After a near car accident at a local roundabout (at which time Adam decides he’d better put on his night driving glasses, after I said “You want to kill us?!) we arrive at the hospital car park and line up behind a snake’s trail of other cars: nurses waiting to park, for the 7am shift was about to begin. I thought to myself “one of these might be the midwife who helps deliver Riley”. The thought made my stomach tumble with apprehension.

We went upstairs to the delivery suites. We checked in. It was all very civilised. The ward had been busy overnight, apparently, but was currently at a lull. The nurses all stood around, talking. I went to ‘my’ room, the one next door to where I had Keira. I ate my bagel and had my coffee, waiting for my Doctor (let’s call him Dr. Ob). My stomach is churning and whirling and I suddenly need to go to the bathroom, where I proceeded to expunge diarrhoea.

“Oh!” I thought. “Maybe it’s not too late. Isn’t that a natural sign of impending labour! Maybe this is a sign I don’t need inducing”. I am in there a while, until I am absolutely sure its safe to leave.

Dr. Ob arrives and produces from a covered surgical tray the most fearful looking pair of scissors I have ever seen in my life. A bit like gigantic pinking shears. They are dreadful because I know exactly where he’s about to shove them.

“OK, I’m going to break your waters now,” he declares, and I lie on the bed, staring up at the thread trackers on the curtains surrounding the bed, trying not to cry. He’s working – and it’s work, there’s tugging and scraping – and it’s not going well. “I think they’re broken,” he said, pulling out from my legs. “I bumped baby, however. He’s going to come out with a dint”. Oh, great.

“If you don’t feel any trickling soon, we’re going to have to try again. Let’s see if that gets any contractions happening.”

By now, I am weeping quietly, and because he is a good doctor, a great one (handsome, to boot) he says as he’s leaving, “Don’t worry, this will be a good baby, a good labour. I’ve seen bad ones, trust me.” This depresses me more, and frankly I’m relieved when he goes.

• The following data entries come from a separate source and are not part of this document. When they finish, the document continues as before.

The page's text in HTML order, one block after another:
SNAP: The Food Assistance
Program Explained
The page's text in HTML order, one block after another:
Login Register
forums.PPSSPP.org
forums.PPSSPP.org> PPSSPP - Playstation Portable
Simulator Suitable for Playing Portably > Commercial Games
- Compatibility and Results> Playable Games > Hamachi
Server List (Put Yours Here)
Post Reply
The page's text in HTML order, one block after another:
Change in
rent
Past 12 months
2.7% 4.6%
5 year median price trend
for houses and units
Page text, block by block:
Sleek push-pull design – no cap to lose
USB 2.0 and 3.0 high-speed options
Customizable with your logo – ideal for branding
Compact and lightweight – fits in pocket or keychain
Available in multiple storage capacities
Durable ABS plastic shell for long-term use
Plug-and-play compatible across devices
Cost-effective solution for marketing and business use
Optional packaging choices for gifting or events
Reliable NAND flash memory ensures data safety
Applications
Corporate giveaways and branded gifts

So, to wait. Diarrhoea hits me again, and I head for the bathroom. My waters do start trickling out, and they stink, the whole place stinks, I stink. The midwife stands outside my door impatiently, wanting to see how ‘much water is coming’. I’m told to walk around. I buy a magazine I have no intention of reading. The newspaper headlines irritate me. I can’t help but think THE WHOLE WORLD SHOULD BE STOPPING BECAUSE I”M ABOUT TO HAVE A BABY AND NO-ONE SEEMS TO GIVE A SHIT. Except my adoring husband, who already is looking ill at what’s about to come.

Nothing happens. I’m told they have to put the drip in. They do – they pump it up, 60, 80, 100. Contractions start, but they’re inconclusive and not nearly intense enough for the midwives to be happy about. I go on my TENS machine. I am hooked up to so many buttons and monitors it’s insane and I’m so MAD, so very very mad I’m so large and immobile to labour in the way I wanted to.

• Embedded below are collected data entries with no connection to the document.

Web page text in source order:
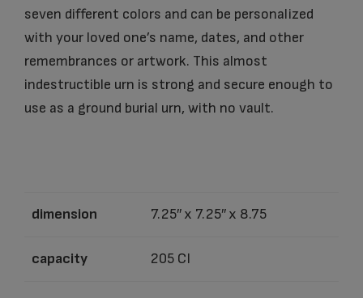
seven different colors and can be personalized
with your loved one’s name, dates, and other
remembrances or artwork. This almost
indestructible urn is strong and secure enough to
use as a ground burial urn, with no vault.
dimension 7.25″ x 7.25″ x 8.75
capacity 205 CI

At midday, the “Ellen” show comes on, and I’d never seen it before and in my early-labour temper tantrum I declare, “Why is she dancing? Why? It’s not funny, it’s crap. It’s all crap. Turn it off. No, leave it on.” (In subsequent months, I did watch the show more, and came to appreciate the whole ‘dancing thing’ that goes on). Adam’s lunch arrives, pampered darling, and he rubs my back almost-convincingly in between bites of his hot meal. It’s at this time, when the induction drugs are starting to make me sick, that ‘showtime’ pain begins. Dr. Ob. comes back to check on me.

“You’re 5cm dilated,” he says.

“ONLY FIVE???!!!” I shout.

He laughed. He actually laughed. “Don’t worry, it’s really going to happen quickly now.”

And he was right.

1pm – Oprah comes on (you see, I compartmentalise my labour experience to what was happening on the television) but I have no recollection of what it was about.

2pm – ‘Ready, Steady, Cook’ comes on and by now I’m sucking down that sweet, sweet, sweet, gas and I’m mellowing and oh! look it’s that little Irish chef on, doesn’t he look like a leprechaun and words like ‘sugar’ just roll off the tongue and boy I’m feeling OK, l’m on top of this labour malarkey.

Not for long.

At 3pm, I positively shout to the midwife, “GO GET ME PETHIDINE NOW”. And she runs out the door. To cope with the pain, I’ve taken to swinging on the metal triangle hanging above my bed, to give me some sort of ‘leverage’ over the pain, because I’m prostrate on my back and it’s really uncomfortable.

“Careful,” says Adam thoughtfully.”You’ll break it”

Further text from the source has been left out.